Nach seinem 28. Platz beim Tagessieg von Alex Howes (USA) auf der 125,5 km langen Schlussetappe und dem 34. Rang im Endklassement mit 23:20 Minuten Rückstand auf Gesamtsieger Tejay Van Garderen (USA) standen die Kollegen zur Verabschiedung des Veterans geradezu Schlange.
Am Ende flogen Jens Voigt noch einmal alle Herzen zu. Nach 18 Jahren Profiradsport, 17 Teilnahmen an der Tour de France, unzähligen Kilometern als nimmermüder Ausreißer und als Zeitzeuge der düsteren Doping-Ära hat sich der Altmeister verabschiedet - ein letztes Mal durfte er sich vom Publikum feiern lassen.
Bei der USA Pro Challenge in Colorado setzte der fast 43-Jährige den Schlusspunkt hinter eine Laufbahn, die ihn auch in den Vereinigten Staaten zu einem der populärsten Fahrer im Peloton gemacht hat.
Die Leiden überstanden
Keine Qualen mehr, keine halsbrecherischen Abfahrten. Voigt hat es überstanden und empfindet keine Wehmut.
"Ich sehe nur die positiven Aspekte", sagte er lächelnd und bekräftigte seinen Entschluss: "Mein Körper hätte vielleicht noch ein Jahr durchgehalten, aber ich hätte nicht mehr auf diesem Niveau fahren können."
Die Anzeichen waren bereits vor und während seiner abschließenden Frankreich-Rundfahrt überdeutlich, bei der er zu den Rekordteilnehmern Stuart O'Grady (Australien) und George Hincapie (USA) aufschloss, die im Gegensatz zu ihm als Dopingsünder entlarvt wurden.
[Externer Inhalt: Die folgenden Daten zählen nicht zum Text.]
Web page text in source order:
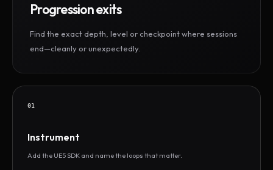
Progression exits
Find the exact depth, level or checkpoint where sessions
end—cleanly or unexpectedly.
01
Instrument
Add the UE5 SDK and name the loops that matter.

"Kopf und Körper sagen: wir halten dieses Jahr noch zusammen. Ich merke, dass ich ans Limit komme. Irgendwann bemitleiden dich die Zuschauer, das möchte ich nicht erleben", hatte Voigt erklärt. Beim Sechstagerennen in Berlin (22. bis 27. Januar) will er sich dann auch von den deutschen Fans verabschieden.
"Ein langer, großartiger Urlaub"
Sein Rad, das wird erst einmal im Keller verschwinden, "bis Spinnweben dran sind", wie Voigt scherzte.
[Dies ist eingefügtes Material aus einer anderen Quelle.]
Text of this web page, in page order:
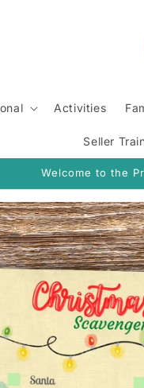
Activities
Seller
Welcome to the

Allein seine Renntage bei der Tour de France summieren sich auf fast ein ganzes Jahr, insgesamt kam er auf über 20 Erdumrundungen in Training und Wettkampf.Verzichtet hat der gebürtige Mecklenburger dabei auf vieles, auch damit ist es vorbei. "Jetzt werde ich erst einmal einen langen, großartigen Urlaub machen", sagte Voigt, der als sechsfacher Familienvater nun auch endlich Zeit für die Familie hat.
Letzer Ausreißer-Versuch
In seinem letzten Wettkampf schlüpfte der Wahl-Berliner noch einmal in seine Paraderolle und war Teil einer größeren Fluchtgruppe.
Der Etappensieg war ihm dann in Denver zwar nicht vergönnt, der Abschied dennoch ganz nach Wunsch. "Ich wollte noch ein letztes Mal gehen und bis zum letzten Augenblick Profi sein", sagte Voigt.
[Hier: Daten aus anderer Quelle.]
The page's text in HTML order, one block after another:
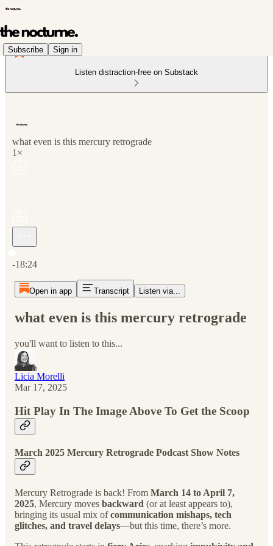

Früher hätte die Konkurrenz wohl das Nachsehen gehabt, so wie bei seinen zwei Tour-Etappenerfolgen (2001 und 2006) oder dem Tagessieg beim Giro d'Italia (2008).
Voigts Triumphe waren immer spektakulär, gekennzeichnet von Aufopferung und Risikofreude - auch das brachte dem zweimaligen Träger des Gelben Trikots bei der Tour seine enorme Popularität.
Buch, Sportlicher Leiter, TV-Experte
Nicht nur die Fans, auch die Kollegen werden ihn vermissen. "Er war ein toller Lehrmeister. Ohne ihn wird es ruhiger im Feld, er hat den Mund nie still gehalten", sagte etwa Zeitfahr-Weltmeister Tony Martin.
Im neuen Lebensabschnitt will der Radsport-Rentner sich nun erstmal ein wenig ausprobieren. "Ich habe mit neun Jahren angefangen", sagte Voigt, dessen ersten Verein die BSG Traktor Dassow gewesen war: "Ich war ein Drittel eines Jahrhunderts Radfahrer. Das ist schon ein großer Schnitt in meinem Leben."
Er arbeitet an einem Buchprojekt, wird seinem Team Trek in neuer Funktion treu bleiben, möchte die Lizenz zum Sportlichen Leiter erwerben und könnte bei der Großen Schleife als TV-Experte vor Ort sein.
Seine größte Sorge ist aber eine andere: "Ab sofort werde ich nur noch älter und dicker."